Есть еще один закон, который в январе будет рассматриваться БАГАЦем: закон о национальном характере государства.

Этому закону в БАГАЦе ничего не угрожает.

Вы уверены?

Да. Во-первых, в нем нет ничего, что могло бы быть отменено судом.

Есть те, кто считают так. Есть те, кто сочтут иначе.

Да, но это разногласия ценностные, мировоззренческие. Не юридические. Но кроме этого, вмешательство БАГАЦа в процесс принятия Основных законов – это системное землетрясение. БАГАЦ этого делать не станет.

Несколько слов о партии, в которой вы состоите. Не так давно ЦК партии утвердил изменения в уставе. Вам было комфортно с тем, как проходило голосование?

Да. Мы демократическая партия, в которой есть место разным мнениям.

Я спрашиваю не об этом. Голосовали наспех, голоса считали приблизительно. Я уже не говорю о том, что некоторым журналистам, присутствовавшим в зале, давали бюллетени для голосования.

Бывают ошибки. В целом я считаю, что процесс был нормальным, честным. И, слава Богу, есть те, кто возражают против предложений председателя партии и имеют возможность высказывать свое мнение.

Я разговаривал со многими активистами партии, которые говорили, что прекращают деятельность в "Байт Иегуди" после этого вечера.

Ерунда.

Вы не опасаетесь остаться без опоры низового аппарата?

Нет.
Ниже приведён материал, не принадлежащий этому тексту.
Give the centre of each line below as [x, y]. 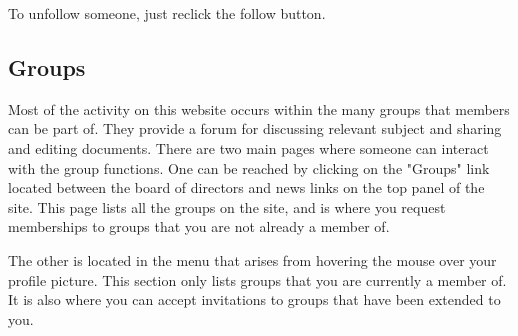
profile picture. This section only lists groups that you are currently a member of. [257, 279]
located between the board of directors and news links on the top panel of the [246, 187]
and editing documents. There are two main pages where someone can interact [248, 147]
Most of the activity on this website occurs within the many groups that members [259, 108]
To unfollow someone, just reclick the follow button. [167, 13]
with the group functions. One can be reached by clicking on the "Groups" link [249, 167]
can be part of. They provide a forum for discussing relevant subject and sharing [255, 128]
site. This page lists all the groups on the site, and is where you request [227, 206]
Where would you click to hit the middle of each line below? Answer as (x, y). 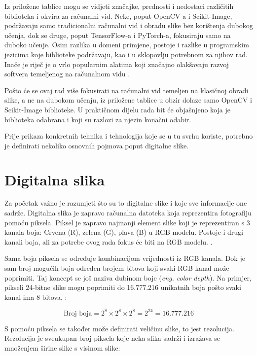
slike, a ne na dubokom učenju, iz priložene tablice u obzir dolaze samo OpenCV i (128, 100)
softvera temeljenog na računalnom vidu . (67, 74)
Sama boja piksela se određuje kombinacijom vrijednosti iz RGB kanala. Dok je (125, 258)
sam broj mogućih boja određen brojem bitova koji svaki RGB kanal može (117, 268)
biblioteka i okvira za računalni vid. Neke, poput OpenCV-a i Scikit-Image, (118, 16)
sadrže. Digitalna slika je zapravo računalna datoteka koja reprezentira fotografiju (128, 213)
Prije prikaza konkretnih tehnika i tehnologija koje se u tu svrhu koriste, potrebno (129, 136)
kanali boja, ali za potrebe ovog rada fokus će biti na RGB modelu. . (109, 241)
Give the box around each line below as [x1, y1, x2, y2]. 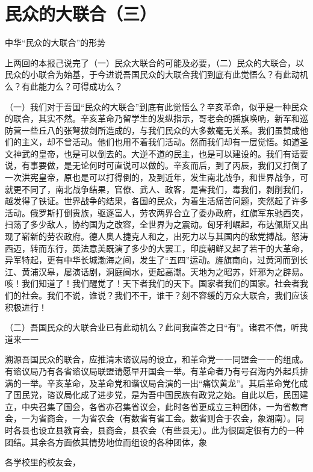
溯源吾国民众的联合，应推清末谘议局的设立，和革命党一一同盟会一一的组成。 [5, 353, 308, 365]
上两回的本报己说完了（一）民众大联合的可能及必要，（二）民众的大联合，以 [5, 56, 304, 69]
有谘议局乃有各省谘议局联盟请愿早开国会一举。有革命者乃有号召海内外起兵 [5, 364, 300, 377]
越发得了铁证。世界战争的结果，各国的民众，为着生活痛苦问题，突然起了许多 [5, 194, 308, 207]
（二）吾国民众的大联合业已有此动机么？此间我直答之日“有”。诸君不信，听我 [5, 321, 308, 334]
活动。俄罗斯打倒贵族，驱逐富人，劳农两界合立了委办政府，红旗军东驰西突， [5, 206, 308, 219]
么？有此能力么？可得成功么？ [5, 79, 123, 92]
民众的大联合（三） [5, 1, 157, 26]
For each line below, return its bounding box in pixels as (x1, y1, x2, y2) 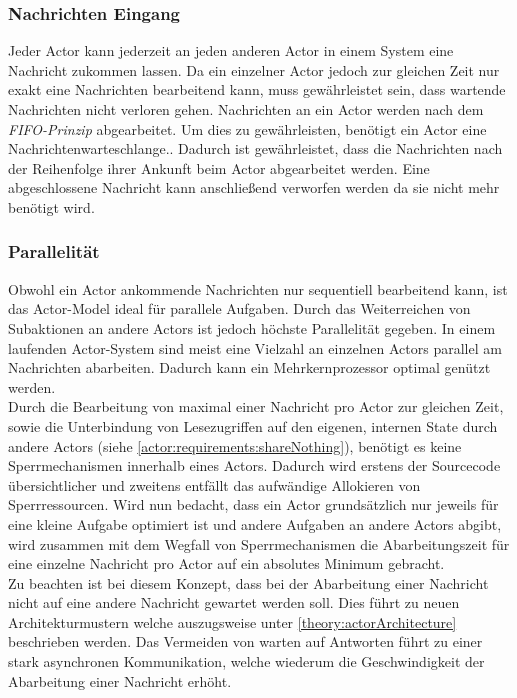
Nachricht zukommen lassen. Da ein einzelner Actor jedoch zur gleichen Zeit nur (8, 59, 500, 80)
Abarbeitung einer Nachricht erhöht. (8, 670, 232, 691)
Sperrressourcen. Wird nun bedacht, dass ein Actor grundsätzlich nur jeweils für (8, 494, 499, 515)
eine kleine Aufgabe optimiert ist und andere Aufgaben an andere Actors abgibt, (8, 513, 502, 534)
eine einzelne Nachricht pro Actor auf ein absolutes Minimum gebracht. (8, 553, 445, 574)
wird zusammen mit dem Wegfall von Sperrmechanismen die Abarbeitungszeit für (8, 533, 510, 554)
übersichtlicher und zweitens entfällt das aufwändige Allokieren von (8, 474, 421, 495)
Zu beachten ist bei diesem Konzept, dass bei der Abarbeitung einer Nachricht (8, 572, 489, 593)
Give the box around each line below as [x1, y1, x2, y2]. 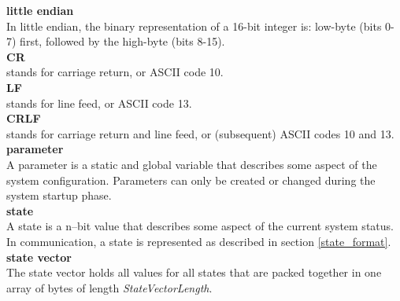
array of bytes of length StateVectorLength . [6, 279, 213, 295]
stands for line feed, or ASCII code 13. [6, 94, 192, 111]
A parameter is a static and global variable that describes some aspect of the [6, 156, 377, 172]
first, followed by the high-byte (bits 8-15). [20, 33, 225, 50]
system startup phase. [6, 187, 112, 204]
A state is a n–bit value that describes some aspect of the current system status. [6, 218, 394, 234]
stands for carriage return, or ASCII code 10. [6, 64, 224, 80]
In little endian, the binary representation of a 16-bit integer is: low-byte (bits [6, 17, 382, 34]
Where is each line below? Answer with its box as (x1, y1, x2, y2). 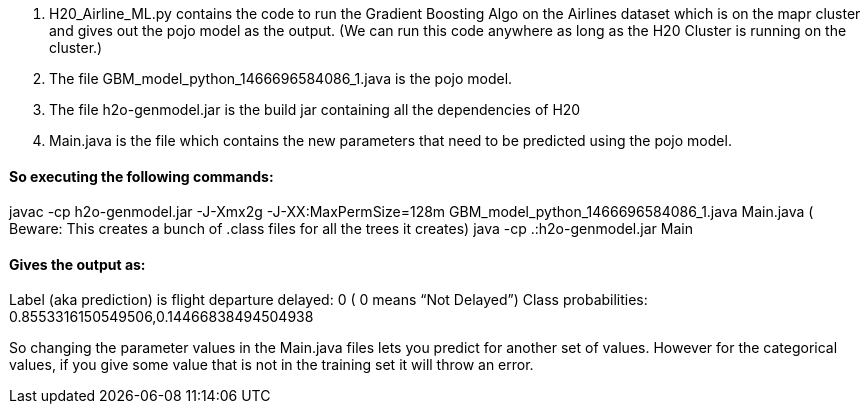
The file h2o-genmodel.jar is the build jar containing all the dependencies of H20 (49, 101, 581, 118)
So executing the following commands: (9, 167, 274, 185)
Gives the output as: (9, 255, 146, 273)
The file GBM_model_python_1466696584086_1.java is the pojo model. (49, 70, 513, 87)
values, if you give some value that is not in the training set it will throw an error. (9, 356, 534, 374)
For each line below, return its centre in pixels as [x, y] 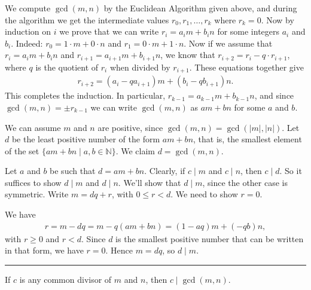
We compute [28, 8]
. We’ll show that [150, 182]
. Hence [119, 250]
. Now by [278, 19]
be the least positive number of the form [86, 139]
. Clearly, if [165, 171]
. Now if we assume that [228, 43]
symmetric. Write [37, 194]
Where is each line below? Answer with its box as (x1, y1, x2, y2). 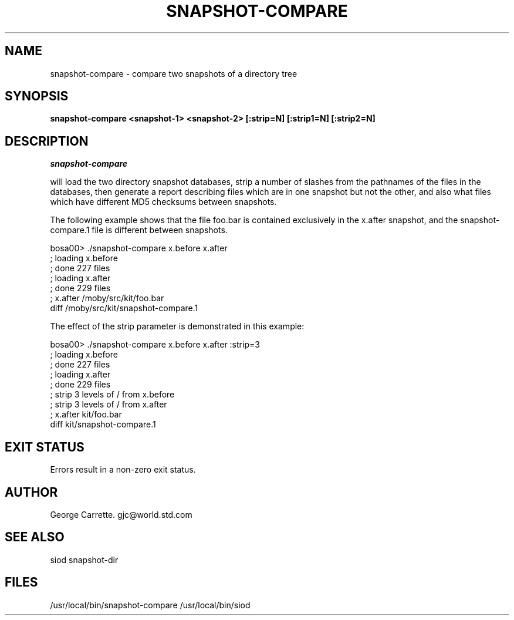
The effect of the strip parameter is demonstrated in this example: (50, 321, 305, 332)
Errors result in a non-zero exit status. (50, 464, 196, 475)
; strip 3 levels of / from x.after (50, 399, 167, 410)
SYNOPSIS (5, 89, 69, 104)
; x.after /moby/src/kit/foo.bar (50, 293, 164, 304)
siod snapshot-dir (50, 554, 119, 565)
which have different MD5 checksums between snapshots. (50, 197, 277, 207)
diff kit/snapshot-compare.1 (50, 419, 156, 430)
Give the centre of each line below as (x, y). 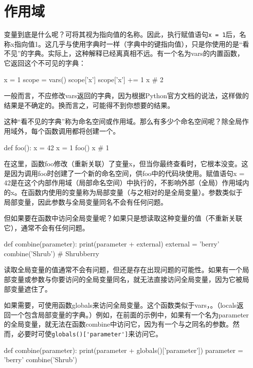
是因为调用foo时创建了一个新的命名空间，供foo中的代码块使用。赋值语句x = (124, 173)
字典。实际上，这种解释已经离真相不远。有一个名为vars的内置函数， (136, 53)
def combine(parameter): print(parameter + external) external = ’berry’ (112, 244)
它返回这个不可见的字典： (45, 62)
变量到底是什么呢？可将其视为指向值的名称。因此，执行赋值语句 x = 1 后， (122, 34)
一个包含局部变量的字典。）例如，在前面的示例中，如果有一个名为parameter (130, 314)
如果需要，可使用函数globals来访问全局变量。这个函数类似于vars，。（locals (120, 305)
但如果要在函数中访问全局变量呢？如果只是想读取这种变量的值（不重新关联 (123, 218)
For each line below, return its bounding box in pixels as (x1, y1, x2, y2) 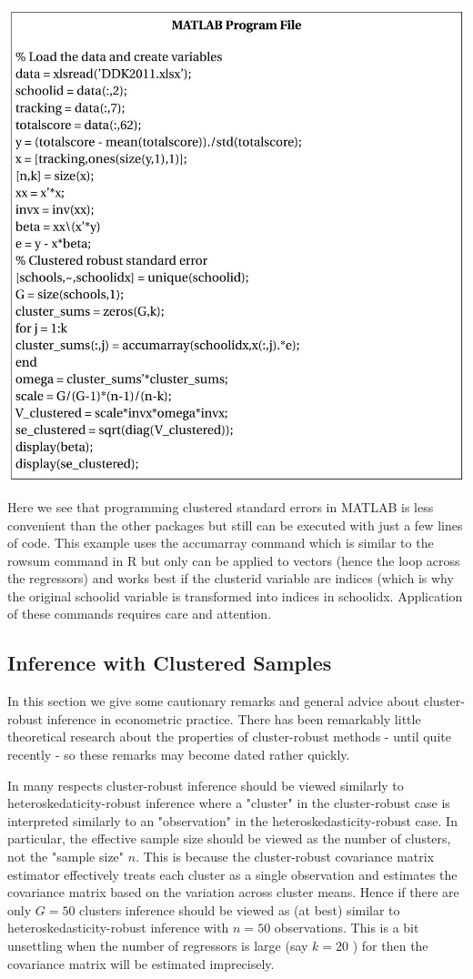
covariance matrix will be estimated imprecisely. (7, 954, 275, 973)
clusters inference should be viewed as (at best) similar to (79, 900, 400, 919)
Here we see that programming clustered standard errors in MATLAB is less (7, 497, 434, 516)
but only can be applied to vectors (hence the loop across (140, 550, 460, 570)
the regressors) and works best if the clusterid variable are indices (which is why (7, 569, 454, 588)
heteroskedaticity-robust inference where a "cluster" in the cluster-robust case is (7, 793, 450, 812)
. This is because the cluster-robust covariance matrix (136, 847, 435, 866)
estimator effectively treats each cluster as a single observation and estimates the (7, 864, 458, 883)
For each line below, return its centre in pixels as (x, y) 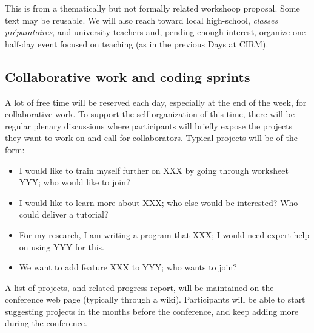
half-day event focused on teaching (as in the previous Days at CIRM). (137, 43)
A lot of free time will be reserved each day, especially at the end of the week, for (156, 102)
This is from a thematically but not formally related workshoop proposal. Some (152, 8)
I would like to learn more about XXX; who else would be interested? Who (159, 202)
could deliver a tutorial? (64, 214)
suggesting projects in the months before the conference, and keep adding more (152, 311)
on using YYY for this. (62, 246)
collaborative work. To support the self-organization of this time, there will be (150, 114)
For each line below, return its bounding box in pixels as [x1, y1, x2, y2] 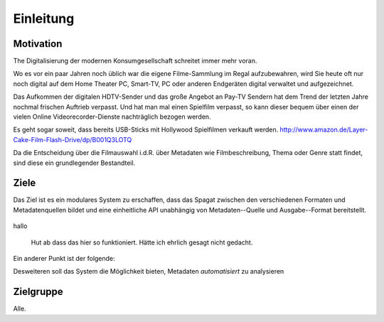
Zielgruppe [13, 286, 63, 298]
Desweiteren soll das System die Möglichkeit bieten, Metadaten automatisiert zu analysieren [13, 267, 284, 276]
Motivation [13, 38, 63, 50]
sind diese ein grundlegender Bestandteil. [13, 159, 136, 167]
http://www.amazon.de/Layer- [279, 125, 368, 134]
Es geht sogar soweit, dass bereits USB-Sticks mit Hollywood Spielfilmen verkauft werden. [13, 125, 279, 134]
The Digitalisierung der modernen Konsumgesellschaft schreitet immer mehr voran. [13, 57, 257, 65]
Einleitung [13, 11, 75, 26]
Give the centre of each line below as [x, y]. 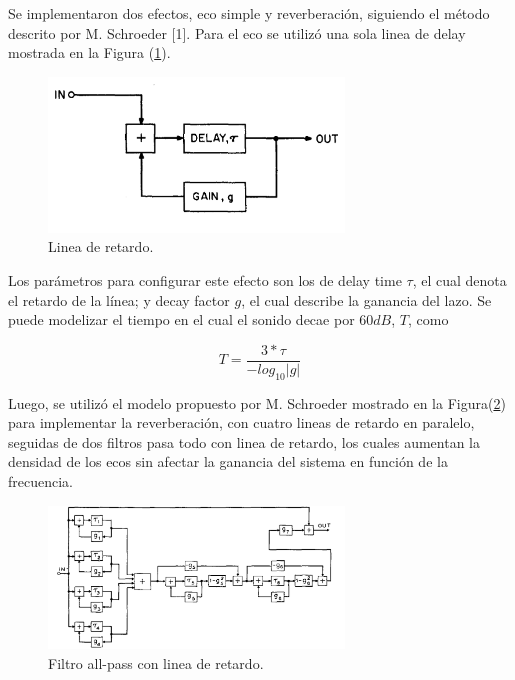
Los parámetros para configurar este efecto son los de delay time [205, 279]
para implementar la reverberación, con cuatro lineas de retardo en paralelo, [241, 422]
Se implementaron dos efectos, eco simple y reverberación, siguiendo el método [249, 13]
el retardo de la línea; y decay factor [119, 299]
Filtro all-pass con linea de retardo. [156, 662]
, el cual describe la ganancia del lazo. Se [366, 299]
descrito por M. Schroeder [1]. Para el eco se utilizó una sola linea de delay [237, 32]
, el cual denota [459, 279]
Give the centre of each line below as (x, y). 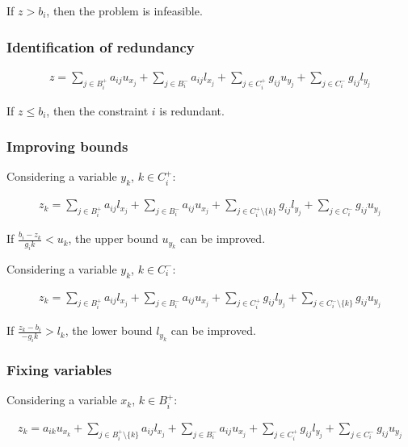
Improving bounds (67, 146)
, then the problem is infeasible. (124, 10)
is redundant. (192, 110)
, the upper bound (113, 238)
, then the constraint (97, 110)
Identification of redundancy (101, 46)
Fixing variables (59, 370)
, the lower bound (109, 330)
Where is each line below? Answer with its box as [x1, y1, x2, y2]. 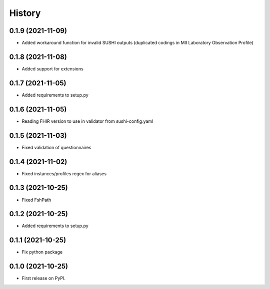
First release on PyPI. [21, 275, 66, 282]
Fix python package [21, 249, 62, 255]
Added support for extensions [21, 65, 83, 72]
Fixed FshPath [21, 197, 51, 203]
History [9, 7, 41, 18]
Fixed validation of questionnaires [21, 144, 91, 150]
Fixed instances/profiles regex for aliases [21, 170, 107, 177]
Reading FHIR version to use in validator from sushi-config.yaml [21, 118, 153, 124]
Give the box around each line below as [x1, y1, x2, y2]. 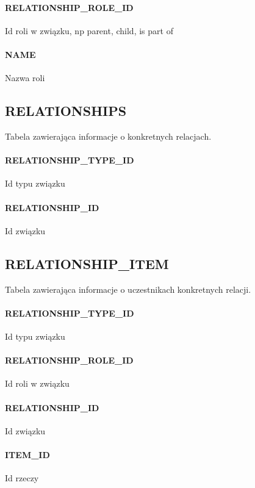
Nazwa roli [5, 71, 45, 84]
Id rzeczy [5, 472, 39, 484]
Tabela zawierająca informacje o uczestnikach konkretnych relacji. [5, 282, 251, 295]
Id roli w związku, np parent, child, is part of [5, 24, 173, 37]
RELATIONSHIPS [5, 101, 127, 120]
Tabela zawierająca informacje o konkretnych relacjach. [5, 129, 212, 142]
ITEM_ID [5, 448, 50, 461]
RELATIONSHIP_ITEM [5, 254, 169, 273]
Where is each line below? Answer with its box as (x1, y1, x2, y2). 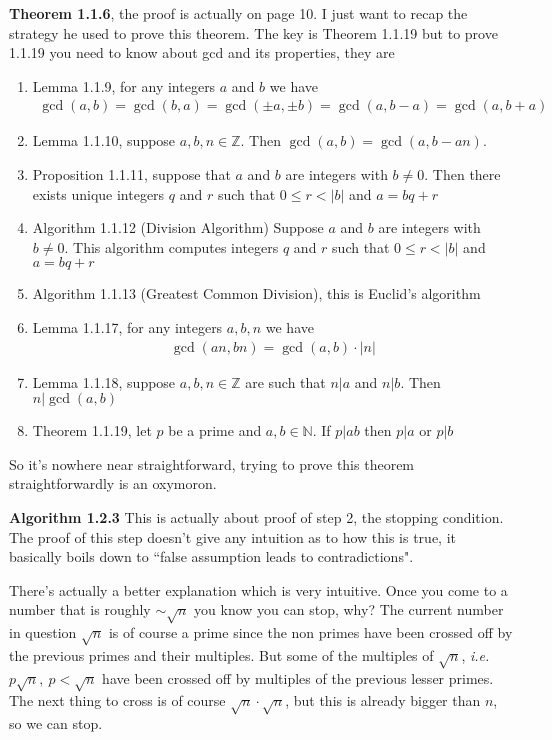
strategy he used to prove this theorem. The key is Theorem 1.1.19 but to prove (9, 22, 498, 43)
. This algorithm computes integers (64, 236, 279, 257)
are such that (245, 371, 326, 392)
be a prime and (168, 420, 262, 441)
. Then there (424, 164, 501, 184)
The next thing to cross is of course (9, 690, 226, 711)
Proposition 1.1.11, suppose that (32, 164, 231, 184)
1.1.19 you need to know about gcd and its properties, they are (9, 42, 395, 63)
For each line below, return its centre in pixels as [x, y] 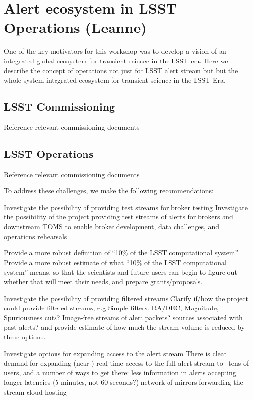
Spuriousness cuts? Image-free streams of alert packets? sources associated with [123, 317]
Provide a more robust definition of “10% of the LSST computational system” [121, 253]
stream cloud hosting [35, 391]
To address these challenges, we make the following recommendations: [109, 191]
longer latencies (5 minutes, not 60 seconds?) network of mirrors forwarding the [124, 382]
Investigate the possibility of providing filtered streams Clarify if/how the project [126, 298]
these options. [25, 337]
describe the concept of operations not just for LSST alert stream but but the [121, 70]
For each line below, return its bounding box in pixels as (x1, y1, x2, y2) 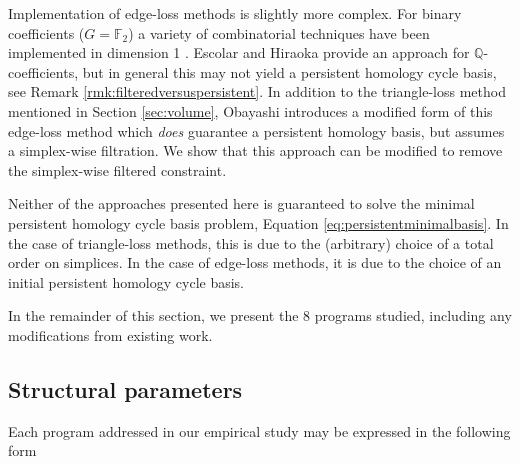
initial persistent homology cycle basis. (8, 271, 245, 292)
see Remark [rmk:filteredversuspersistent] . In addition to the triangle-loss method (8, 81, 506, 102)
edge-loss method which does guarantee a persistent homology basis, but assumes (8, 120, 505, 141)
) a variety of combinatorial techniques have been (128, 22, 430, 43)
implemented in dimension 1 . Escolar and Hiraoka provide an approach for (8, 42, 470, 63)
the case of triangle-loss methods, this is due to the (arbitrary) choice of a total (8, 232, 494, 253)
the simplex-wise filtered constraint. (8, 159, 227, 180)
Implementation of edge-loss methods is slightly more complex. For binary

Я убеждена, что люди хотят быть в партии, где идет бурная полемика, где можно высказываться против предложений председателя партии. Но, с моей точки зрения, главным является то, что партия открывается для новых людей. Через праймериз добиться этого очень тяжело.

Право Беннета на два бронированных места в первой десятке откроет партию для новых людей?

Вы увидите, что да. При правильном использовании бронировании мест партия преобразится.

Но по сути это превращает систему избрания кандидатов в комиссию одного человека.

Ни в коем случае. Большинство кандидатов будет избираться через праймериз, и Беннет получит возможность кооптированием двух человек, чтобы немного подправить картину, сложившуюся на праймериз. Я считаю, это правильным.

Для вас не секрет, что вы популярнее Беннета.

(пауза) В чем вопрос?

Вы собираетесь баллотироваться против него?

Нет, я думаю, что он хороший глава партии. Я думаю, что он хороший министр просвещения и будет отличным министром обороны. И наш союз, и то, что мы не ссоримся, не конфликтуем, а работаем в тандеме, что редкость в политике, это очень продвигает партию.

Много говорится о вашем возможном уходе в "Ликуд" или создании своей партии. Это на повестке дня?

Нет. Я очень верю в "Байт Иегуди", в то, что предлагает избирателям эта партия, и никуда не собираюсь.

Даже если Нетаниягу сойдет со сцены?

Нет. Наша цель получить много мандатов. Мы делали очень важные вещи в ходе этой каденции. Возможно мы партия с наибольшими достижениями, важными для наших избирателей. Наша цель – двузначное число мандатов, а затем министерства обороны и юстиции.